Pierrepoint is a fruit and veg delivery man in the humble, northern English streets of Rochdale, normally, except when he gets the call to go and hang someone, usually in London or HMP Strangeways in Manchester. He is unsurpassed as a technician of death, perfectly estimating the length of rope, etc., depending on the height and build of the person to be executed. You could call him the L S Lowry of killers, an ordinary man with a certain skill when it comes to looking at and handling other people.

He begins as a sort of trainee - who would be the instructor is this line of work? - yet sees each of his peers fade once confronted with the absolute horror of their new job, leaving him the consummate professional, always on hand when the Home Office needs a job done. For Pierrepoint, it is a vocation.

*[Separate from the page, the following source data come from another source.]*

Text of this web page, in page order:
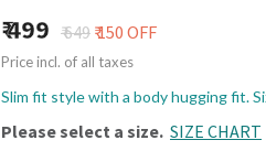
499 ₹ 649₹ 150 OFF
Price incl. of all taxes
Slim fit style with a body hugging fit.
Please select a size. SIZE CHART
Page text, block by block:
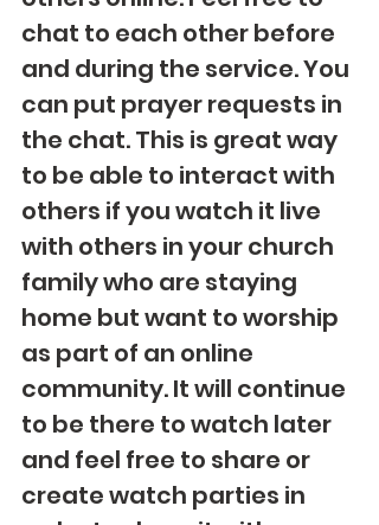
chat to each other before
and during the service. You
can put prayer requests in
the chat. This is great way
to be able to interact with
others if you watch it live
with others in your church
family who are staying
home but want to worship
as part of an online
community. It will continue
to be there to watch later
and feel free to share or
create watch parties in
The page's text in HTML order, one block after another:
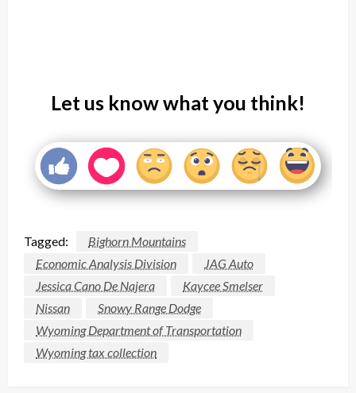
Let us know what you think!
Tagged:
Bighorn Mountains
Economic Analysis Division
JAG Auto
Jessica Cano De Najera
Kaycee Smelser
Nissan
Snowy Range Dodge
Wyoming Department of Transportation
Wyoming tax collection
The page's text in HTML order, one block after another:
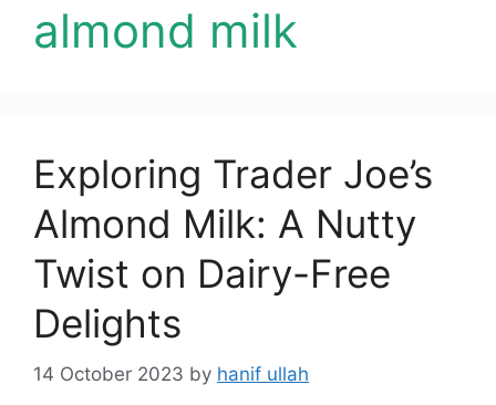
almond milk
Exploring Trader Joe’s
Almond Milk: A Nutty
Twist on Dairy-Free
Delights
14 October 2023 by hanif ullah
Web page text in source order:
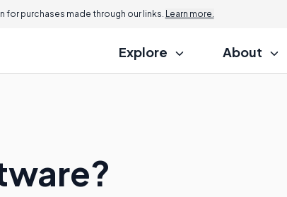
for purchases made through our links. Learn more.
Explore About
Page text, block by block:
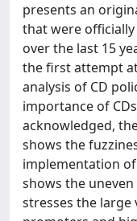
presents an
that were officially
over the last 15
the first attempt
analysis of CD
importance of
acknowledged,
shows the
implementation of
shows the
stresses the
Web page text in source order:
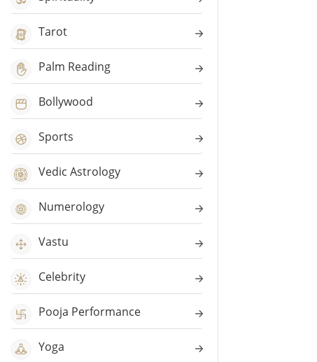
Tarot
Palm Reading
Bollywood
Sports
Vedic Astrology
Numerology
Vastu
Celebrity
Pooja Performance
Yoga
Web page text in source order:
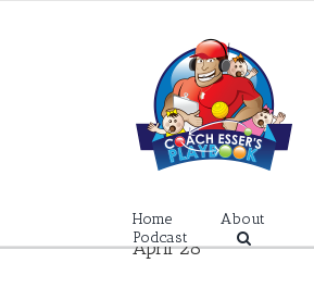
Home About
Podcast
April 28
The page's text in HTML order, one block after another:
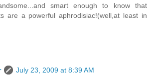
smart enough to know that
are a powerful aphrodisiac!(well,at least in
July 23, 2009 at 8:39 AM
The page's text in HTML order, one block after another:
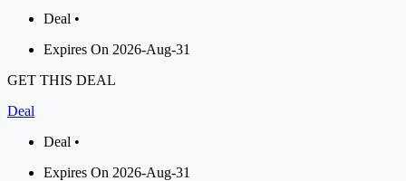
Deal •
Expires On 2026-Aug-31
GET THIS DEAL
Deal
Deal •
Expires On 2026-Aug-31
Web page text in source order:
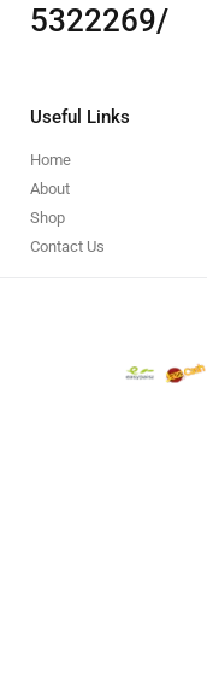
5322269/
Useful Links
Home
About
Shop
Contact Us
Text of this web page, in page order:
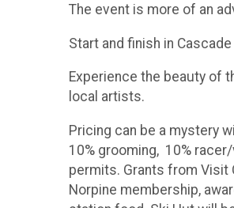
The event is more of an
Start and finish in
Experience the beauty of
local artists.
Pricing can be a mystery
10% grooming, 10%
permits. Grants from Visit
Norpine membership,
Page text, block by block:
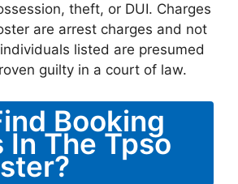
theft, or DUI. Charges
are arrest charges and not
listed are presumed
guilty in a court of law.
Booking
In The Tpso
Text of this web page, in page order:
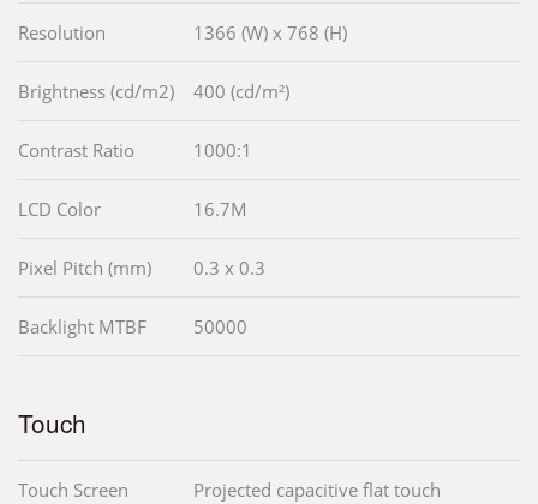
Resolution 1366 (W) x 768 (H)
Brightness (cd/m2) 400 (cd/m²)
Contrast Ratio 1000:1
LCD Color 16.7M
Pixel Pitch (mm) 0.3 x 0.3
Backlight MTBF 50000
Touch
Touch Screen Projected capacitive flat touch
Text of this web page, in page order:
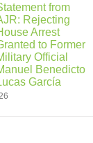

Pierrepoint always takes a deep professional pride in his work, seeing the condemned person as deserving of dignity and respect in death, no matter what their deeds in life. This creates a strange paradox, as he is forced to be clinical and brutal in helping that person to their end. However, given his professional expertise, that end is much quicker and more comfortable than other executioners and methods.

So, after 13 years in the job - merely half way through his career, which saw him hang an incredible 608 people (including the innocent Timothy Evans, and also Ruth Ellis, amongst others) - Pierrepoint is called upon to be the official British hangman at the Nuremberg Tribunals in the aftermath of World War Two. This is where he has to dispatch truly monstrous and evil people; extermination camp guards and the like. This is also where, for me, the film steps up a level.

In Nuremberg, Pierrepoint has to dispatch up to ten war criminals a day. It is a massive job on a scale for which he did not go prepared.

The British army have constructed a scaffold above ground – unlike the usual discreet prison cell and trap-door gallows – and the guilty are to go by the couple, side-by-side. And this is all to take place in one enormous, cavernous – and very apt, if you excuse the pun – aircraft hanger. The British have created a vast cathedral of hanging, the scaffold as its pulpit and Pierrepoint as its archbishop of retribution.

Nevertheless, Pierrepoint performs his dreadful task with professional brilliance, at great pains to insist on the dignity of the guilty once dead; he is horrified when some are expected to be disposed of without even a wooden coffin: 'No, that's not right', exclaims Spall, the epitome of northern disdain.

For me, the shot of the film – the true emblematic, classy shot that shows the difference between Pierrepoint and everyone else, not least his assistant (a military attaché) sitting beside him as they relax with a cigarette after yet another execution – takes place in this hanger, the cathedral of execution, the height of Pierrepoint's career.

In a close shot, Pierrepoint and his military assistant sit at either end of a table, enjoying a smoke. The military man attempts a philosophical discussion of the magnitude of what they've done. Pierrepoint has no comprehension at all, separated as he is from his assistant by the contents of the rest of the screen – the scaffold in the background, deserted after a day's work.

Pierrepoint was a lonely man yet had a typically northern showman's instinct; with his friend Tish, they perform a Flanagan and Allen style musical medley in the pub. Tish is his only friend in the world, probably more so than his wife.

The most touching scene of the film is at the end when Pierrepoint has to execute James 'Tish' Corbitt (he never knew his true name until then).